*** Data records

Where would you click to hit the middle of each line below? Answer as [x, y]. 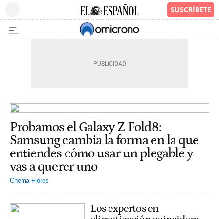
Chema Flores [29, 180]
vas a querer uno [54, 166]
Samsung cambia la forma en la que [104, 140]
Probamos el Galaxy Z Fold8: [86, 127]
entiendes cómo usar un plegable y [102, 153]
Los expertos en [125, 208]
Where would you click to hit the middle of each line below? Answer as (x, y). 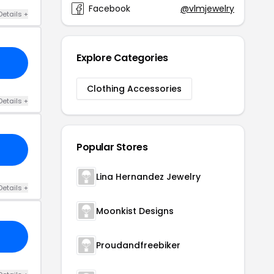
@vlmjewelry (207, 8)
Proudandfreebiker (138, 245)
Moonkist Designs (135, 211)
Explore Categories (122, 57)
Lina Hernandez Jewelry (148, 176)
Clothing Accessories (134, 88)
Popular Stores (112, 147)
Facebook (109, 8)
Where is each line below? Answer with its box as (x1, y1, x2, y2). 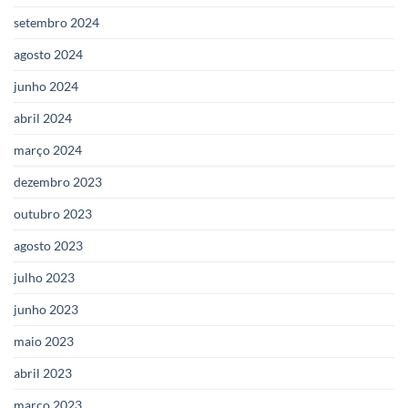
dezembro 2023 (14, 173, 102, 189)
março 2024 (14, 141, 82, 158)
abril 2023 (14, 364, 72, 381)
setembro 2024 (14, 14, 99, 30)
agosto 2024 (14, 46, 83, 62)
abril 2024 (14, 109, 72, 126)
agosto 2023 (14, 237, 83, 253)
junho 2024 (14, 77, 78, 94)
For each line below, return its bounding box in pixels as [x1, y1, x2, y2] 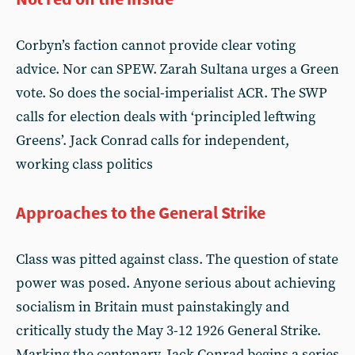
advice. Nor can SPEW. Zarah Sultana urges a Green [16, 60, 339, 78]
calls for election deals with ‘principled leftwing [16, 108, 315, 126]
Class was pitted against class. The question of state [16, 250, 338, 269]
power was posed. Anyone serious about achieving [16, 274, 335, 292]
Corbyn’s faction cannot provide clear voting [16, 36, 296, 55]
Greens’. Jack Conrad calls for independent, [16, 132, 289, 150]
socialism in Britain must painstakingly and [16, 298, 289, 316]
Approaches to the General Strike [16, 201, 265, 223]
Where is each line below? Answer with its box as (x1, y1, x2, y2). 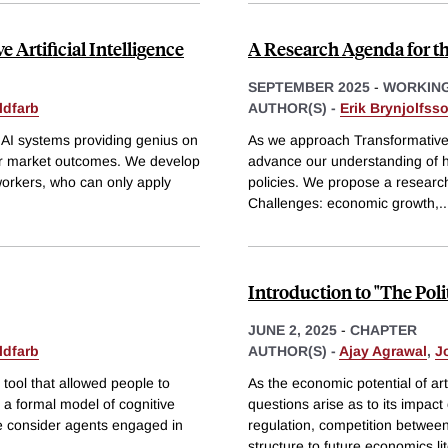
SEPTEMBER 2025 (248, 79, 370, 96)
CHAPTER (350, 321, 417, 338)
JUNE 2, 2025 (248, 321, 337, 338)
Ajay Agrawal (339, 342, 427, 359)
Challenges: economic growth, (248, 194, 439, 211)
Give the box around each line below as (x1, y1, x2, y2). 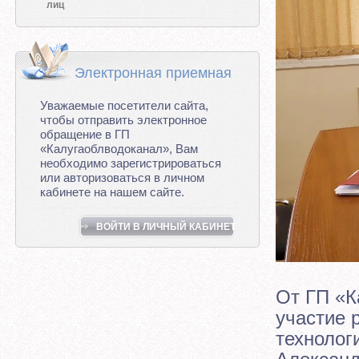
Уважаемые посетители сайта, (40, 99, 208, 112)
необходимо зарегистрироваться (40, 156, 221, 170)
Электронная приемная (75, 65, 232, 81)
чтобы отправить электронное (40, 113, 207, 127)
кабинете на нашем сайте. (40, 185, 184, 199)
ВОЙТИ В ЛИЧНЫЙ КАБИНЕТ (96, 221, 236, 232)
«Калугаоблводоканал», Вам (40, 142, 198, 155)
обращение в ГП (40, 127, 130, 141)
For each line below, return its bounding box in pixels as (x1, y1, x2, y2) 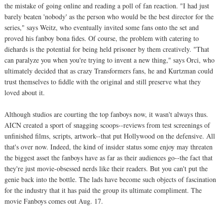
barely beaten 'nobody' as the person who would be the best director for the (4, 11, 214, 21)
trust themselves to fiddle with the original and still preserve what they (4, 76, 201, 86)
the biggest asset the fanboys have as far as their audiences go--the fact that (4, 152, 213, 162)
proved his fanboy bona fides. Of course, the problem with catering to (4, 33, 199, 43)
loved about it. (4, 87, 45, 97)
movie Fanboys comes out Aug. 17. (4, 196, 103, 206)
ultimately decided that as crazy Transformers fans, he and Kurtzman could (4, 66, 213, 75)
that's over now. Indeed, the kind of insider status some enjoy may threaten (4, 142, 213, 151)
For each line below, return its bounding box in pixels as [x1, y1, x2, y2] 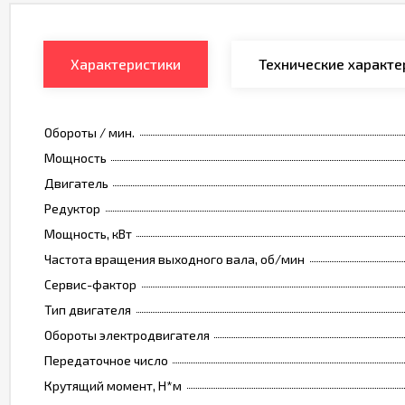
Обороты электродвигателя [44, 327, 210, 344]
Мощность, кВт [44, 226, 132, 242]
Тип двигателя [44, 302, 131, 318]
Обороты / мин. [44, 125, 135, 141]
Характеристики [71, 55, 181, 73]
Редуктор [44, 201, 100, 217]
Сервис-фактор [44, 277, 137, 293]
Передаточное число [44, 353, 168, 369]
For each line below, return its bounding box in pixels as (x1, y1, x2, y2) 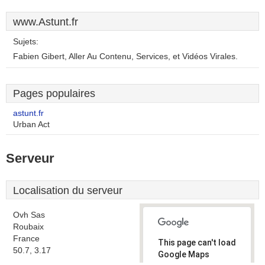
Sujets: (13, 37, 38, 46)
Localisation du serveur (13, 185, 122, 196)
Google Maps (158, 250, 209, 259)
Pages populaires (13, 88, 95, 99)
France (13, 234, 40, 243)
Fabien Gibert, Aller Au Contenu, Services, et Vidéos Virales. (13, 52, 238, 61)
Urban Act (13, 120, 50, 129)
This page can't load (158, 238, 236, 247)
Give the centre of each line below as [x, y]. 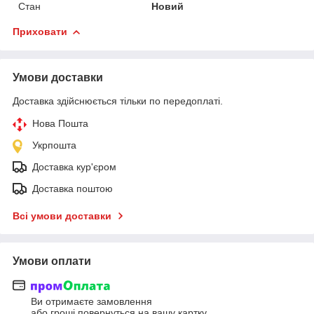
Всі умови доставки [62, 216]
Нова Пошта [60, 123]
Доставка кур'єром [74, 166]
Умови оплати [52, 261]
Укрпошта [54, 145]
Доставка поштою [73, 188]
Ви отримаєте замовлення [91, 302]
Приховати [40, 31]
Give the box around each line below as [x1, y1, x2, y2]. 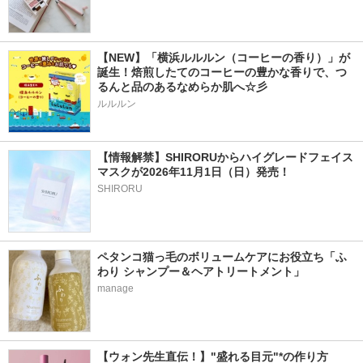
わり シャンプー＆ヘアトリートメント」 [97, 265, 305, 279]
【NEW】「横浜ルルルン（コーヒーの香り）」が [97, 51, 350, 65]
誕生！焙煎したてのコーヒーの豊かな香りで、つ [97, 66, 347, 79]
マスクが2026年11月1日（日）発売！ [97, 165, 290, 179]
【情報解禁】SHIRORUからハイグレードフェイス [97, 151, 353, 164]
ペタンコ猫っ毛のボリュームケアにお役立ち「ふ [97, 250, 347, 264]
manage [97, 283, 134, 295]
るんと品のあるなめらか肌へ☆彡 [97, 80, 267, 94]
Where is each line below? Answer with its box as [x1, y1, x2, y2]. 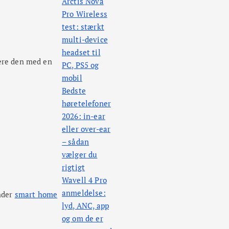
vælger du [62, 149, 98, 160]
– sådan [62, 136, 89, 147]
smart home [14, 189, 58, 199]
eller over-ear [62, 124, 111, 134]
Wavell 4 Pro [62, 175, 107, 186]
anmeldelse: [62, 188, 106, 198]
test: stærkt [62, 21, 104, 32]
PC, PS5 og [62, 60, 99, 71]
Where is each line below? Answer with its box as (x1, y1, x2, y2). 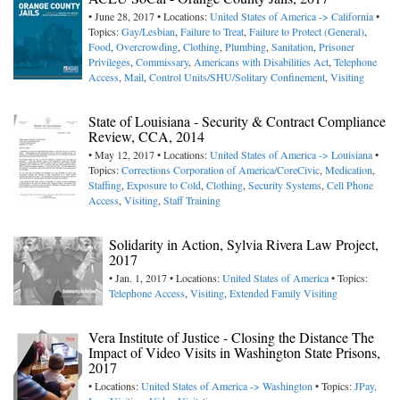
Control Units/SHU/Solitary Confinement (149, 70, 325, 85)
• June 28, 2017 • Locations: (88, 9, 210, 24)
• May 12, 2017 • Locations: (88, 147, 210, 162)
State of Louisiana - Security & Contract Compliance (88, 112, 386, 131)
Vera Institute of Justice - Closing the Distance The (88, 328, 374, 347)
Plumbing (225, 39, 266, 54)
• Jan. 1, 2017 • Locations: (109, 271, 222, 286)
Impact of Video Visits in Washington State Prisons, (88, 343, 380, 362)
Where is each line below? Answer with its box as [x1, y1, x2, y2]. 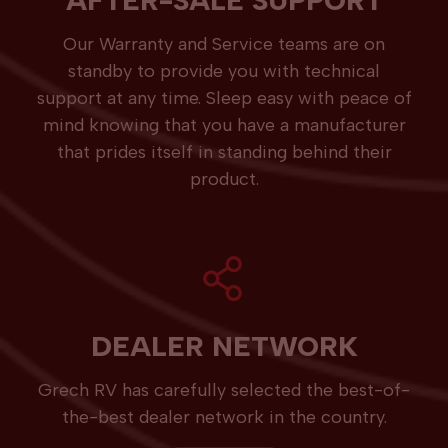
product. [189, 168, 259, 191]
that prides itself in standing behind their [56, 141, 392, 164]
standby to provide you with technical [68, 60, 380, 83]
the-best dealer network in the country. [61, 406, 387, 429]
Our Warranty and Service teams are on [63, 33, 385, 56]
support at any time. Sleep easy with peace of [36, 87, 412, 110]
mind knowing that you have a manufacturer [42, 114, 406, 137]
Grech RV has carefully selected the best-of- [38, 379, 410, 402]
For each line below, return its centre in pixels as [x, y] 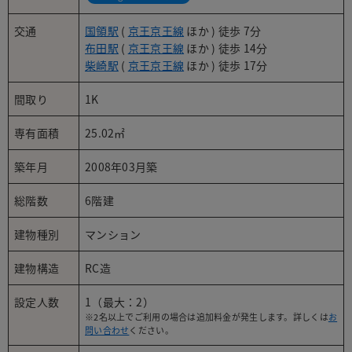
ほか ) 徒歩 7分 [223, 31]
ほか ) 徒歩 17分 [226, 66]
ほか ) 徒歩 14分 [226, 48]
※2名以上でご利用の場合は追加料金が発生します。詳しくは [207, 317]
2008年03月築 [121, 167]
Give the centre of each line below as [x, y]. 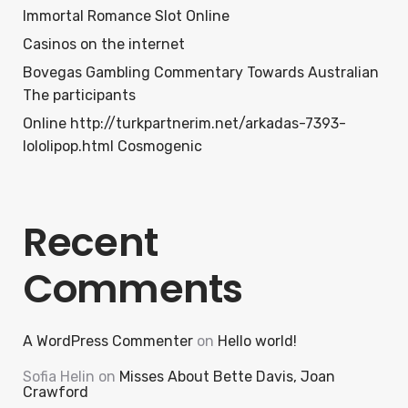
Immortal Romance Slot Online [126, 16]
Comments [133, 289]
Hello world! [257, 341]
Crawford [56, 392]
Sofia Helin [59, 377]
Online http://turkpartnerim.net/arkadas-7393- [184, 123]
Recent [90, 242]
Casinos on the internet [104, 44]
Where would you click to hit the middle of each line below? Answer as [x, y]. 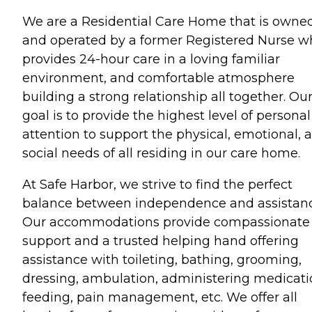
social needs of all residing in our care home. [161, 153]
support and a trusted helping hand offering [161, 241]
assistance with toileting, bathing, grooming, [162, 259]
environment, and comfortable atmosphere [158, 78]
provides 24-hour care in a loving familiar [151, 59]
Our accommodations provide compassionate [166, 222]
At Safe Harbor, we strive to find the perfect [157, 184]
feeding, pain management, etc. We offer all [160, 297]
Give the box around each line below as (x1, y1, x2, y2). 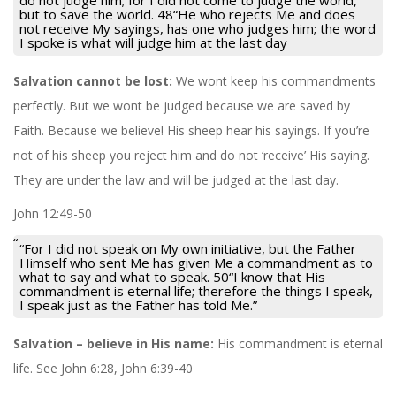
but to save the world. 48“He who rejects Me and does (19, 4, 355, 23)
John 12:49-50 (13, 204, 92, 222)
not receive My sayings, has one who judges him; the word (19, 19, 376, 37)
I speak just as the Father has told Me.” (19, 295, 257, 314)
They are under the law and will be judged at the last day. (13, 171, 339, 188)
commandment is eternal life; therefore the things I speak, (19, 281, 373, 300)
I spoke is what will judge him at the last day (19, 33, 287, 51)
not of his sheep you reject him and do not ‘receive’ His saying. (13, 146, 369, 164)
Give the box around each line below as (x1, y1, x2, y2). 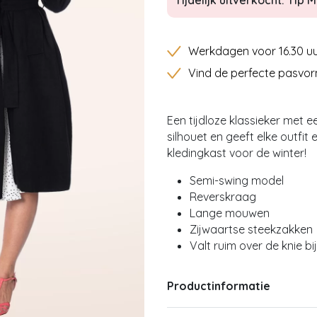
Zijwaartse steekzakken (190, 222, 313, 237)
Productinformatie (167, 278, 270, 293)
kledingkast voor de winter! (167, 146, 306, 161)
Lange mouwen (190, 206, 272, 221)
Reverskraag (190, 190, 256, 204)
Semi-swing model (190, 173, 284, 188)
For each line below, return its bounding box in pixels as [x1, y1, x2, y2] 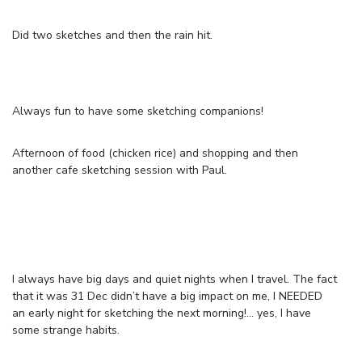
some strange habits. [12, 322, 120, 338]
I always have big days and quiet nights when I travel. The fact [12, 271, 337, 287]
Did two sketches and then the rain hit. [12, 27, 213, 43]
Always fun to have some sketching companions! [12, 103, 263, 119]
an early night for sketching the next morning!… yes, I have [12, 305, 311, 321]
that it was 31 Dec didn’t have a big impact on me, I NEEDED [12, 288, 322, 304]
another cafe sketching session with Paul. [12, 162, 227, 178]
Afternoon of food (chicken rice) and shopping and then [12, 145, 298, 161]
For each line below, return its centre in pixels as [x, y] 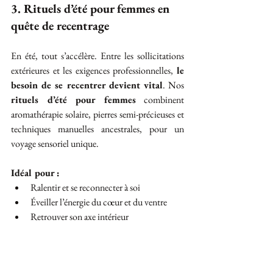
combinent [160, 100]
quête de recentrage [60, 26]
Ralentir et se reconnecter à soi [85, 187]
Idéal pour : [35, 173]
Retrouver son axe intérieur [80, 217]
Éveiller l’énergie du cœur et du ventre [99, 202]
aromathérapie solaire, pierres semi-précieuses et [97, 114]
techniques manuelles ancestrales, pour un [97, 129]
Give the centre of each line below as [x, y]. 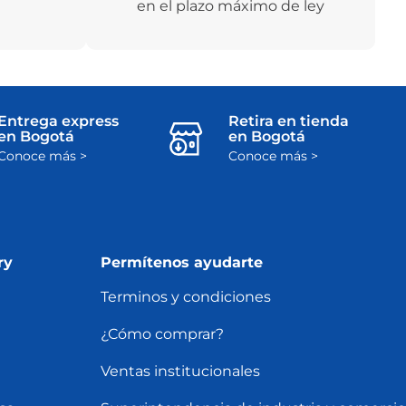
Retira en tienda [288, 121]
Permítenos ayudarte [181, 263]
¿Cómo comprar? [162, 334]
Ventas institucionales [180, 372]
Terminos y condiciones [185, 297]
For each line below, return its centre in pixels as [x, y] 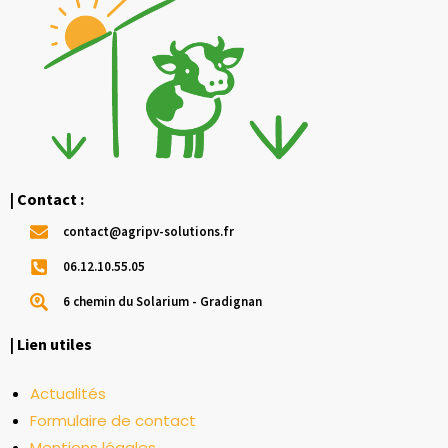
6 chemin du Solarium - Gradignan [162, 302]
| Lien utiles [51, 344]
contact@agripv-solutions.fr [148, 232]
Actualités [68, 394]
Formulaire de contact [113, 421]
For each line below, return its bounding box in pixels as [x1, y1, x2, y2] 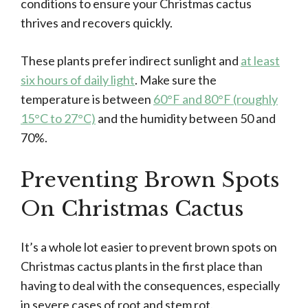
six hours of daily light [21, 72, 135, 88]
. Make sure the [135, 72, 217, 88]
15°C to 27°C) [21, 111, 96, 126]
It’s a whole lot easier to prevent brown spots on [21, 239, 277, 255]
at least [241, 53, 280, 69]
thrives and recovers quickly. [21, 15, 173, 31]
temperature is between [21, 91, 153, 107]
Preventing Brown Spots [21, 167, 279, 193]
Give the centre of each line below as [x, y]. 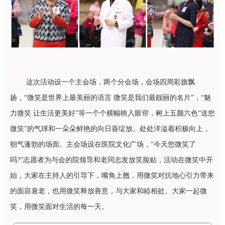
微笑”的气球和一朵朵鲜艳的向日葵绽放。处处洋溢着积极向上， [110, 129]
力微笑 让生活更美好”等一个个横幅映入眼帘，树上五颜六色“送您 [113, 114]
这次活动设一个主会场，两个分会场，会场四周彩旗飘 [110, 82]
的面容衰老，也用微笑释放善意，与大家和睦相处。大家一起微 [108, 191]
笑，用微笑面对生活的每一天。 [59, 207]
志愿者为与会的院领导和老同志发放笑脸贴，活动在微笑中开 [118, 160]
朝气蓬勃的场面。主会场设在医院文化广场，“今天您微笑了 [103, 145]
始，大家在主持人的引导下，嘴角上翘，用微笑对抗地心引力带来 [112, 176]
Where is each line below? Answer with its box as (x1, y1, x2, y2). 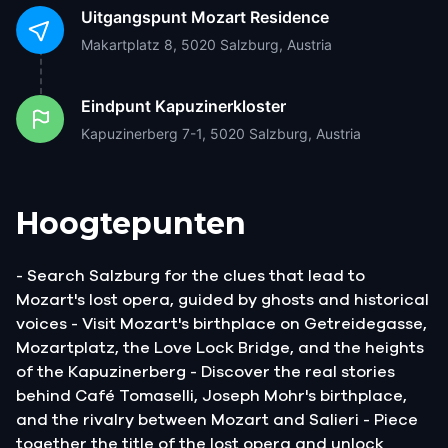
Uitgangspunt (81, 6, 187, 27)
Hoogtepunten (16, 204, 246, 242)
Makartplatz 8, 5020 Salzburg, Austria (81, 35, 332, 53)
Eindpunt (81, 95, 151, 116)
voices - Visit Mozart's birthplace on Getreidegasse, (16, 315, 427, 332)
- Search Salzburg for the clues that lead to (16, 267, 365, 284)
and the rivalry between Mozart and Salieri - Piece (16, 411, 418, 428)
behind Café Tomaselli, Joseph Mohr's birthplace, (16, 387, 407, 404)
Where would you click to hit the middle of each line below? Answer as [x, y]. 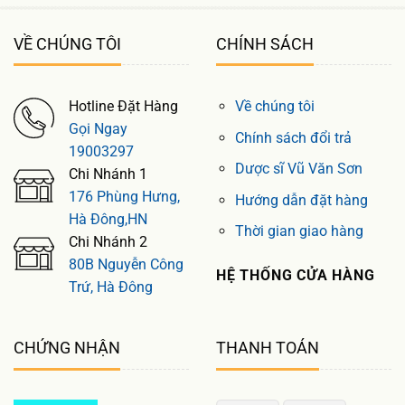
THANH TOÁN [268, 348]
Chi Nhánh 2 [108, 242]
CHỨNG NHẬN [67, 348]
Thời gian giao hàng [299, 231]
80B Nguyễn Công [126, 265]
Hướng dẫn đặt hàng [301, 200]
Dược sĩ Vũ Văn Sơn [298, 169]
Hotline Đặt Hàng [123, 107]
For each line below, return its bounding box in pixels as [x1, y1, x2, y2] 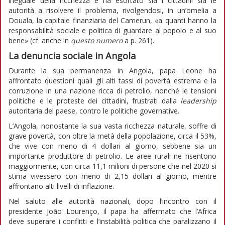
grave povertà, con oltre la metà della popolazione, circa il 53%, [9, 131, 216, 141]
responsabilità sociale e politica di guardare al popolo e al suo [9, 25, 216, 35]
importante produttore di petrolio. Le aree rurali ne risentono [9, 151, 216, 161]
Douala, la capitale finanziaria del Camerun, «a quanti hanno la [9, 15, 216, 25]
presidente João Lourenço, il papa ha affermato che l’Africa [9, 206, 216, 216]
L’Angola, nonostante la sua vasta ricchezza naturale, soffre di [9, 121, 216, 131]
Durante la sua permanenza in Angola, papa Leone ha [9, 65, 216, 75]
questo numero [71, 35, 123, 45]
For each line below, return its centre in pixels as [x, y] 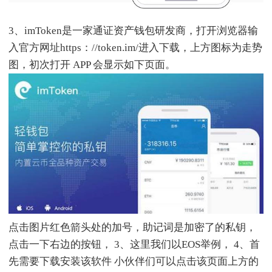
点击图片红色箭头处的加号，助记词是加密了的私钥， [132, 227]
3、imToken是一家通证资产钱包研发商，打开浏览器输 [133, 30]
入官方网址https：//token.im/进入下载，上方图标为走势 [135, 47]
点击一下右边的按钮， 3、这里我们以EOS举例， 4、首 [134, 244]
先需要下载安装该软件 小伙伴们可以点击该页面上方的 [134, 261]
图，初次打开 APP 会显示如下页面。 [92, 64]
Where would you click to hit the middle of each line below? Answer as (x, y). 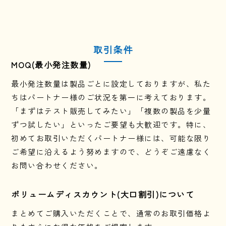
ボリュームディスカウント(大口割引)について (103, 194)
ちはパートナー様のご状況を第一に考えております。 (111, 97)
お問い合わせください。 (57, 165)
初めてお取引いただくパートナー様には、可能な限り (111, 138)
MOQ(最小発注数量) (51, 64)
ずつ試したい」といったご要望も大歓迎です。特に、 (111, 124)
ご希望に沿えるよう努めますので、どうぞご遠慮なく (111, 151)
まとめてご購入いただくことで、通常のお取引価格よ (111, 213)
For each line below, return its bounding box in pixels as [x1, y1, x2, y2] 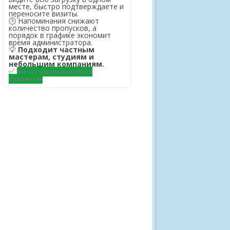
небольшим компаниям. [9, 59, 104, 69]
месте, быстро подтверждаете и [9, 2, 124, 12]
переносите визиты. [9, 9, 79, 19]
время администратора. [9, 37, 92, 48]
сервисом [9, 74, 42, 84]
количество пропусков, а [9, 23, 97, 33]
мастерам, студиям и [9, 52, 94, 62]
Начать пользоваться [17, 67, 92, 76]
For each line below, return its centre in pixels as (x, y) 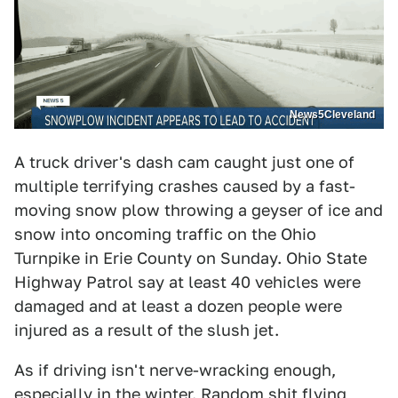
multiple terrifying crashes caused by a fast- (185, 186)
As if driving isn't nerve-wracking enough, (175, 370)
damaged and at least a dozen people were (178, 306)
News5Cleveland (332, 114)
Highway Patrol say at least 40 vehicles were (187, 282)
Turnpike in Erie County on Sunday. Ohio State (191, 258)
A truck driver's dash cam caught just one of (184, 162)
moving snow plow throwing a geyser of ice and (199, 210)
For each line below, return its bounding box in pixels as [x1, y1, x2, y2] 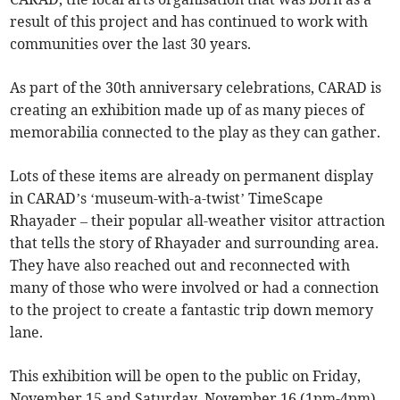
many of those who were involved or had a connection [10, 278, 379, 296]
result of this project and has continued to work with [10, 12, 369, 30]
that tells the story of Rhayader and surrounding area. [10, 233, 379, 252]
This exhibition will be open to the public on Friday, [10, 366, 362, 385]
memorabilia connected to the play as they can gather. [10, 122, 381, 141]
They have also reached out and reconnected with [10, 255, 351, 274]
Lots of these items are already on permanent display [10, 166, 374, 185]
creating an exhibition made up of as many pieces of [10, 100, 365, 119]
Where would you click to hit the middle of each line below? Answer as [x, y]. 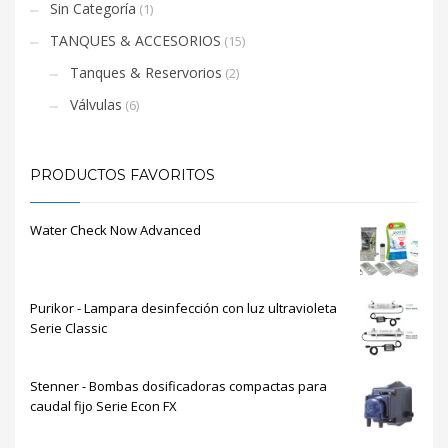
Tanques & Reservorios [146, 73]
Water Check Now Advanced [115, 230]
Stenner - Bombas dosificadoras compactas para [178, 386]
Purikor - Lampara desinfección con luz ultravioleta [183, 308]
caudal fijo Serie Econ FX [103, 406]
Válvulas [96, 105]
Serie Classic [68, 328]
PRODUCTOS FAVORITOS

******

**Problem to solve**
Leave the pictures out and copy exactly the lines from the one that holds "many of those" through the last line of the material.

**Your solution**
many of those who were involved or had a connection [10, 278, 379, 296]
result of this project and has continued to work with [10, 12, 369, 30]
that tells the story of Rhayader and surrounding area. [10, 233, 379, 252]
This exhibition will be open to the public on Friday, [10, 366, 362, 385]
memorabilia connected to the play as they can gather. [10, 122, 381, 141]
They have also reached out and reconnected with [10, 255, 351, 274]
Lots of these items are already on permanent display [10, 166, 374, 185]
creating an exhibition made up of as many pieces of [10, 100, 365, 119]
Where would you click to hit the middle of each line below? Answer as [x, y]. 
Tanques & Reservorios [146, 73]
Water Check Now Advanced [115, 230]
Stenner - Bombas dosificadoras compactas para [178, 386]
Purikor - Lampara desinfección con luz ultravioleta [183, 308]
caudal fijo Serie Econ FX [103, 406]
Válvulas [96, 105]
Serie Classic [68, 328]
PRODUCTOS FAVORITOS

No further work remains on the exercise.